Mammographic screening is beneficial to the population. Apart from a reduction in mortality less intense treatment is often possible due to the fact that the tumour burden is lower compared to a non-screening situation. Despite these advantages screening also creates inevitable harm to women. It is the challenge to balance the benefits and harms in order to optimise a screening program. Compared to FFDM tomosynthesis has advantages and disadvantages regarding recall, detection and clinical outcome. The differences between FFDM and tomosynthesis in a screening environment will be highlighted. Errors in screening are inevitable. The main errors are false-positives and false-negative results. The reasons for these errors, consequences for women and possible solutions will be discussed.
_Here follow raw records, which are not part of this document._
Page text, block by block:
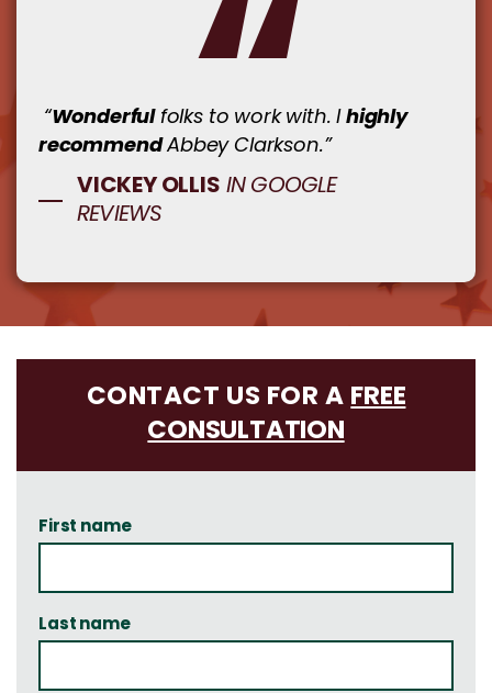
“Wonderfulfolks to work with. Ihighly
recommendAbbey Clarkson.”
VICKEY OLLISIN GOOGLE
REVIEWS
CONTACT US FOR AFREE
CONSULTATION
First name
Last name
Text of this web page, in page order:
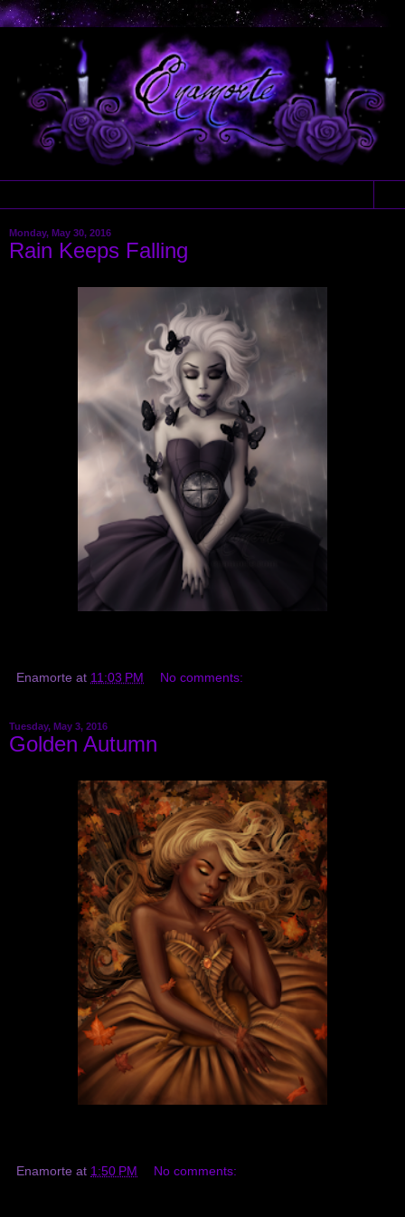
Monday, May 30, 2016
Rain Keeps Falling
Enamorte at 11:03 PM No comments:
Tuesday, May 3, 2016
Golden Autumn
Enamorte at 1:50 PM No comments:
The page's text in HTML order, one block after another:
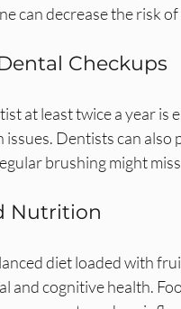
can decrease the risk
Checkups
at least twice a year is
issues. Dentists can
brushing might
Nutrition
diet loaded with
and cognitive health.
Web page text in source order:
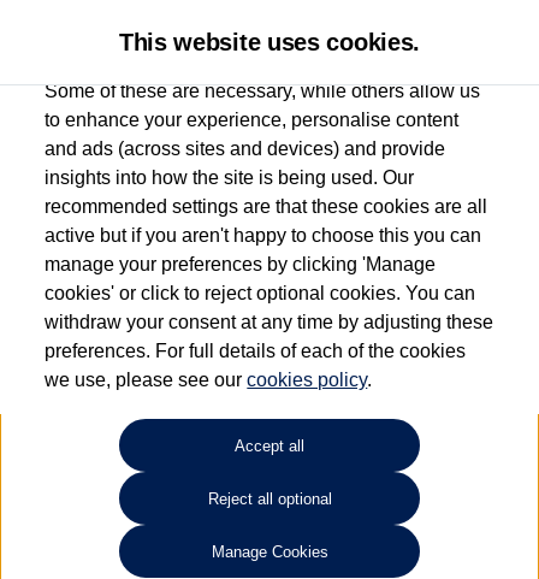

The sensitivity and specificity of mammography are limited in highly fibroglandular /dense breasts. Digital mammography provides increased sensitivity in young women and those with moderately dense breasts, and digital three-dimensional mammography (Tomosynthesis) promises further improvement. For women with the densest breasts, however, radiography is unlikely to be the optimum solution. MRI, although not affected by breast density, is expensive and access is often limited. Ultrasonography is attractive for breast cancer screening because, likewise, it is not impaired by breast density, and it avoids the use of ionising radiation and the need for breast compression. Nevertheless, enthusiasm for the use of ultrasonography has been limited because its specificity has been much lower than that of mammography, but technical developments have given rise to sharper, more informative images. These improvements foster the use of ultrasound particular in those women with higher breast density. Different trials have been preformed, and promising results have been reported.